**Goal of the exercise**
Each entry below should be given again exactly; the pictures stay out.

Segment Start: Material supplied

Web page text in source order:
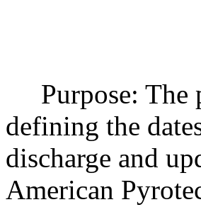
Purpose: The
defining the
discharge and
American
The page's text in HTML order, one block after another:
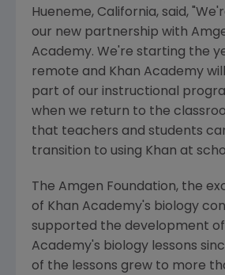
Hueneme, California, said,
our new partnership with
Academy. We're starting the
remote and Khan Academy
part of our instructional
when we return to the
that teachers and students
transition to using Khan at
The Amgen Foundation, the
of Khan Academy's biology
supported the development of
Academy's biology lessons
of the lessons grew to more
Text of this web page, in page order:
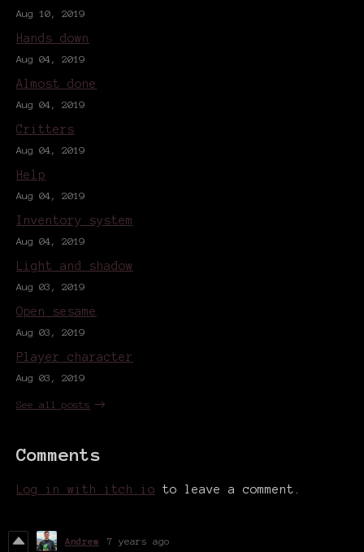
Aug 10, 2019
Hands down
Aug 04, 2019
Almost done
Aug 04, 2019
Critters
Aug 04, 2019
Help
Aug 04, 2019
Inventory system
Aug 04, 2019
Light and shadow
Aug 03, 2019
Open sesame
Aug 03, 2019
Player character
Aug 03, 2019
See all posts
Comments
Log in with itch.io to leave a comment.
Andrew 7 years ago
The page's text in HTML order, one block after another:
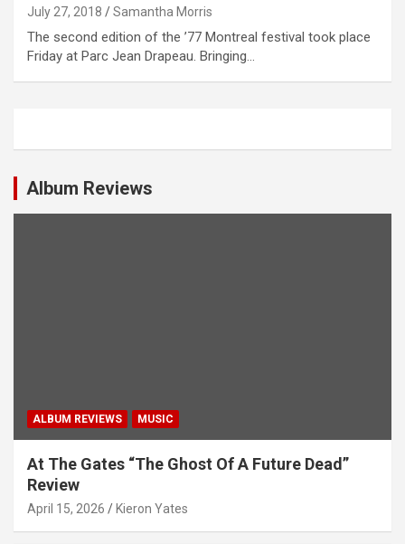
July 27, 2018 Samantha Morris
The second edition of the ’77 Montreal festival took place
Friday at Parc Jean Drapeau. Bringing…
Album Reviews
ALBUM REVIEWS MUSIC
At The Gates “The Ghost Of A Future Dead”
Review
April 15, 2026 Kieron Yates
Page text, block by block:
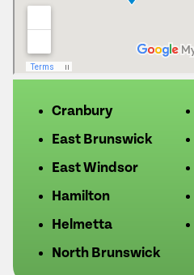
Cranbury
East Brunswick
East Windsor
Hamilton
Helmetta
North Brunswick
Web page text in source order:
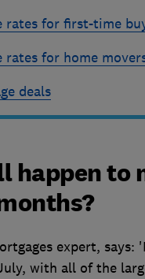
rates for first-time
rates for home
deals
happen to
expert, says:
with all of the
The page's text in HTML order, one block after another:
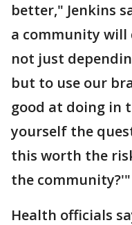
better," Jenkins
a community will
not just
but to use our
good at doing in
yourself the
this worth the
the community?'"
Health officials
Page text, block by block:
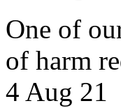
One of
of harm
4 Aug 21
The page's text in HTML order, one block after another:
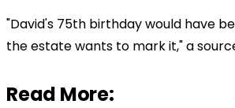
"David's 75th birthday would have
the estate wants to mark it," a
Read More:
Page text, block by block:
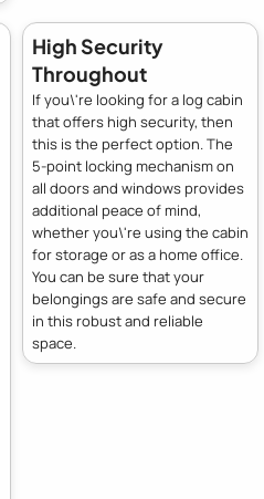
High Security
Throughout
If you\'re looking for a log cabin
that offers high security, then
this is the perfect option. The
5-point locking mechanism on
all doors and windows provides
additional peace of mind,
whether you\'re using the cabin
for storage or as a home office.
You can be sure that your
belongings are safe and secure
in this robust and reliable
space.
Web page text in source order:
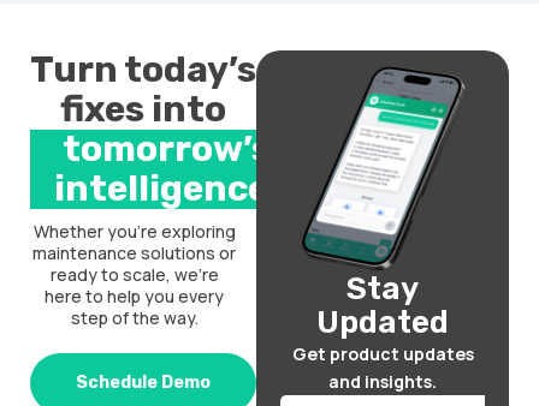
Turn today’s
fixes into
tomorrow’s
intelligence.
Whether you’re exploring
maintenance solutions or
ready to scale, we’re
here to help you every
step of the way.
Schedule Demo
Stay
Updated
Get product updates
and insights.
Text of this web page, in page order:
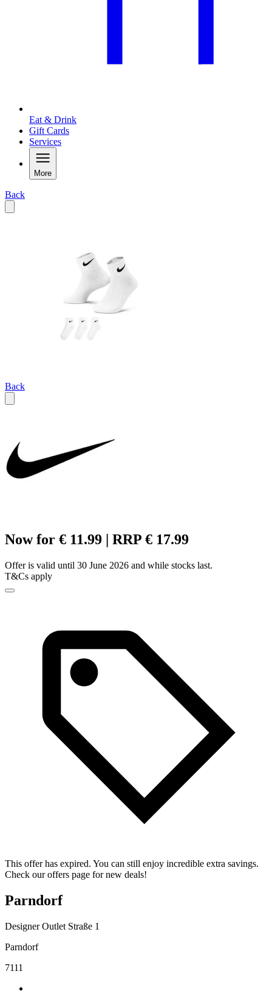
Eat & Drink
Gift Cards
Services
More
Back
Back
Now for € 11.99 | RRP € 17.99
Offer is valid until 30 June 2026 and while stocks last.
T&Cs apply
This offer has expired. You can still enjoy incredible extra savings.
Check our offers page for new deals!
Parndorf
Designer Outlet Straße 1
Parndorf
7111
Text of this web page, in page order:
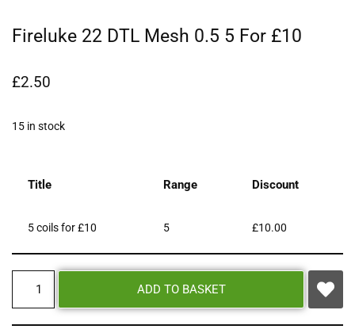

Segment End: Material supplied

**Solution to this exercise**
Web page text in source order:
Purpose: The
defining the
discharge and
American
The page's text in HTML order, one block after another:
Hueneme, California, said,
our new partnership with
Academy. We're starting the
remote and Khan Academy
part of our instructional
when we return to the
that teachers and students
transition to using Khan at
The Amgen Foundation, the
of Khan Academy's biology
supported the development of
Academy's biology lessons
of the lessons grew to more
Text of this web page, in page order:
Aug 10, 2019
Hands down
Aug 04, 2019
Almost done
Aug 04, 2019
Critters
Aug 04, 2019
Help
Aug 04, 2019
Inventory system
Aug 04, 2019
Light and shadow
Aug 03, 2019
Open sesame
Aug 03, 2019
Player character
Aug 03, 2019
See all posts
Comments
Log in with itch.io to leave a comment.
Andrew 7 years ago
The page's text in HTML order, one block after another:
July 27, 2018 Samantha Morris
The second edition of the ’77 Montreal festival took place
Friday at Parc Jean Drapeau. Bringing…
Album Reviews
ALBUM REVIEWS MUSIC
At The Gates “The Ghost Of A Future Dead”
Review
April 15, 2026 Kieron Yates
Page text, block by block:
Cranbury
East Brunswick
East Windsor
Hamilton
Helmetta
North Brunswick
Web page text in source order:
rates for first-time
rates for home
deals
happen to
expert, says:
with all of the
The page's text in HTML order, one block after another:
better," Jenkins
a community will
not just
but to use our
good at doing in
yourself the
this worth the
the community?'"
Health officials
Page text, block by block:
One of
of harm
4 Aug 21
The page's text in HTML order, one block after another:
"David's 75th birthday would have
the estate wants to mark it," a
Read More:
Page text, block by block:
High Security
Throughout
If you\'re looking for a log cabin
that offers high security, then
this is the perfect option. The
5-point locking mechanism on
all doors and windows provides
additional peace of mind,
whether you\'re using the cabin
for storage or as a home office.
You can be sure that your
belongings are safe and secure
in this robust and reliable
space.
Web page text in source order:
Turn today’s
fixes into
tomorrow’s
intelligence.
Whether you’re exploring
maintenance solutions or
ready to scale, we’re
here to help you every
step of the way.
Schedule Demo
Stay
Updated
Get product updates
and insights.
Text of this web page, in page order:
Eat & Drink
Gift Cards
Services
More
Back
Back
Now for € 11.99 | RRP € 17.99
Offer is valid until 30 June 2026 and while stocks last.
T&Cs apply
This offer has expired. You can still enjoy incredible extra savings.
Check our offers page for new deals!
Parndorf
Designer Outlet Straße 1
Parndorf
7111
Text of this web page, in page order:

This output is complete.